→ **Task to complete**
Reproduce the entries exactly.

____ Source data

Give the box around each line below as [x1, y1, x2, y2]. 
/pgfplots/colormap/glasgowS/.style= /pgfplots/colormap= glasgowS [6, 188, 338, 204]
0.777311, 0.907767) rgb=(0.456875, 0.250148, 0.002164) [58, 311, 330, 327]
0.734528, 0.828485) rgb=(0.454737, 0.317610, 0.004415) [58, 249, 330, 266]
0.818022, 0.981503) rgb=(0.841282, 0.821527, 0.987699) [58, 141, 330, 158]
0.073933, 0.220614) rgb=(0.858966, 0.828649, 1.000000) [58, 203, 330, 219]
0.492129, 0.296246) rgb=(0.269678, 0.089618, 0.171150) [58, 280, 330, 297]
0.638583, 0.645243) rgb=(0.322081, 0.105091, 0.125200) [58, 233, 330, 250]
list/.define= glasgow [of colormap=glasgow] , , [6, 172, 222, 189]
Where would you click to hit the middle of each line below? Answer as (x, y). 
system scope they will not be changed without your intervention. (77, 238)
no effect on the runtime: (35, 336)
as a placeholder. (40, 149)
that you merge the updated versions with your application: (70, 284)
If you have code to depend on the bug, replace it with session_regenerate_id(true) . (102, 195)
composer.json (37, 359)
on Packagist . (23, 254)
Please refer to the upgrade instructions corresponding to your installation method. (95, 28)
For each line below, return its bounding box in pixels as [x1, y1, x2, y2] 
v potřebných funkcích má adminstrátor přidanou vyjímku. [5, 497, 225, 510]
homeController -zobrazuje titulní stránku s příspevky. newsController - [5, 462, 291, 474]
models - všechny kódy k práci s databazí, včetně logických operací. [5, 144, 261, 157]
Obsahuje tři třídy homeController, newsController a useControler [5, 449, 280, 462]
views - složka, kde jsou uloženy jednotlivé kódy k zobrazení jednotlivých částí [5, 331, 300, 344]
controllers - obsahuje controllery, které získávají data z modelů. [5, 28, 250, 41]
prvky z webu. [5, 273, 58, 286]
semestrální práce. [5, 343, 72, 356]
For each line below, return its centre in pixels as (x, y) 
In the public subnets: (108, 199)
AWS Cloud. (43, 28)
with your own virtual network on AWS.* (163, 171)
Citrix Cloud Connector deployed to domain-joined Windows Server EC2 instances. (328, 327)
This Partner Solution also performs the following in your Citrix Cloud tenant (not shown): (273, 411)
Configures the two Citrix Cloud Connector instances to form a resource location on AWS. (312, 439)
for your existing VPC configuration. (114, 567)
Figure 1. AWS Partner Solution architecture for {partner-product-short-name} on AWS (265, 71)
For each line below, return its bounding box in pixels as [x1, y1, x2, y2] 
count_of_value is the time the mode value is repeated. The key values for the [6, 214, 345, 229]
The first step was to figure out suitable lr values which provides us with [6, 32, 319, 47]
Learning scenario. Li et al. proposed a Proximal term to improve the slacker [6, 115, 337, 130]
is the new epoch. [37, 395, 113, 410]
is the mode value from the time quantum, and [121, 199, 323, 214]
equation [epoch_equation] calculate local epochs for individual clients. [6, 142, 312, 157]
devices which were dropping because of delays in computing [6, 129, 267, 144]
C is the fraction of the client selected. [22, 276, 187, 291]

________

→ **Problem solution**
Give the box around each line below as [x1, y1, x2, y2]. 
/pgfplots/colormap/glasgowS/.style= /pgfplots/colormap= glasgowS [6, 188, 338, 204]
0.777311, 0.907767) rgb=(0.456875, 0.250148, 0.002164) [58, 311, 330, 327]
0.734528, 0.828485) rgb=(0.454737, 0.317610, 0.004415) [58, 249, 330, 266]
0.818022, 0.981503) rgb=(0.841282, 0.821527, 0.987699) [58, 141, 330, 158]
0.073933, 0.220614) rgb=(0.858966, 0.828649, 1.000000) [58, 203, 330, 219]
0.492129, 0.296246) rgb=(0.269678, 0.089618, 0.171150) [58, 280, 330, 297]
0.638583, 0.645243) rgb=(0.322081, 0.105091, 0.125200) [58, 233, 330, 250]
list/.define= glasgow [of colormap=glasgow] , , [6, 172, 222, 189]
Where would you click to hit the middle of each line below? Answer as (x, y). 
system scope they will not be changed without your intervention. (77, 238)
no effect on the runtime: (35, 336)
as a placeholder. (40, 149)
that you merge the updated versions with your application: (70, 284)
If you have code to depend on the bug, replace it with session_regenerate_id(true) . (102, 195)
composer.json (37, 359)
on Packagist . (23, 254)
Please refer to the upgrade instructions corresponding to your installation method. (95, 28)
For each line below, return its bounding box in pixels as [x1, y1, x2, y2] 
v potřebných funkcích má adminstrátor přidanou vyjímku. [5, 497, 225, 510]
homeController -zobrazuje titulní stránku s příspevky. newsController - [5, 462, 291, 474]
models - všechny kódy k práci s databazí, včetně logických operací. [5, 144, 261, 157]
Obsahuje tři třídy homeController, newsController a useControler [5, 449, 280, 462]
views - složka, kde jsou uloženy jednotlivé kódy k zobrazení jednotlivých částí [5, 331, 300, 344]
controllers - obsahuje controllery, které získávají data z modelů. [5, 28, 250, 41]
prvky z webu. [5, 273, 58, 286]
semestrální práce. [5, 343, 72, 356]
For each line below, return its centre in pixels as (x, y) 
In the public subnets: (108, 199)
AWS Cloud. (43, 28)
with your own virtual network on AWS.* (163, 171)
Citrix Cloud Connector deployed to domain-joined Windows Server EC2 instances. (328, 327)
This Partner Solution also performs the following in your Citrix Cloud tenant (not shown): (273, 411)
Configures the two Citrix Cloud Connector instances to form a resource location on AWS. (312, 439)
for your existing VPC configuration. (114, 567)
Figure 1. AWS Partner Solution architecture for {partner-product-short-name} on AWS (265, 71)
For each line below, return its bounding box in pixels as [x1, y1, x2, y2] 
count_of_value is the time the mode value is repeated. The key values for the [6, 214, 345, 229]
The first step was to figure out suitable lr values which provides us with [6, 32, 319, 47]
Learning scenario. Li et al. proposed a Proximal term to improve the slacker [6, 115, 337, 130]
is the new epoch. [37, 395, 113, 410]
is the mode value from the time quantum, and [121, 199, 323, 214]
equation [epoch_equation] calculate local epochs for individual clients. [6, 142, 312, 157]
devices which were dropping because of delays in computing [6, 129, 267, 144]
C is the fraction of the client selected. [22, 276, 187, 291]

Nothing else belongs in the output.